As poetry originates in emotion, so through the mysterious sympathies by which we are bound together, it usually excites emotion of the same kind. Emotions are generally pleasurable. They rouse us up from the dead level of a monotonous existence, and give us a higher consciousness of our being. Hence the pleasures of poetry, hence its popularity in all ages and nations. As in its creation the mind puts forth its highest energies, so its reflex influence upon the human mind and beart is powerful to a corresponding degree. It excites the same feelings in which it had its birth, and thus, by repeated exercise it tends to give a preponderance in the character to those sentiments, feelings and passions to which it addresses itself. Hence the immeasurable moral power of poetry. It is the pioneer of civilization and improvement. It is the first articulate voice of that common inspiration which giveth man understanding. We are not to suppose that God has taken no care of that part of mankind which he has left without a supernatural revelation, that his providence does not likewise extend to them. It is in his plan that the wise should every where instruct the ignorant, the strong should help the weak. Who but he endows the poet with an extraordinary measure of the same powers which he has conferred on all men? It was not then the reverence of superstition, but the dictate of sound reason, which has in all ages attributed inspiration to the poet, and has made poet and prophet synonymous with each other.

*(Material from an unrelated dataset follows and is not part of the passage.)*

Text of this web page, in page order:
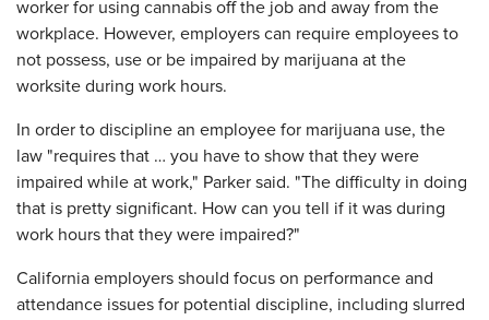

Epimenides, a poet of Crete, is called a prophet by Paul himself.

But whatever may be the kind and degree of the inspiration of the poet, certain it is that the Creator has so constituted man, that poetry shall spring out of the better elements of his nature, shall in turn address those better elements, aid in their development, and tend to give them the predominance in the formation of his character, and the government of his conduct. Nothing bad is poetic in man. The moment the poet attempts to prostitute his noble powers to the commendation of moral obliquity, to the kindling of the baser passions, his inspiration is withdrawn, the wing of his imagination droops, and his celestial harp, though tuned to heavenly harmonies, begins to grate harsh discord.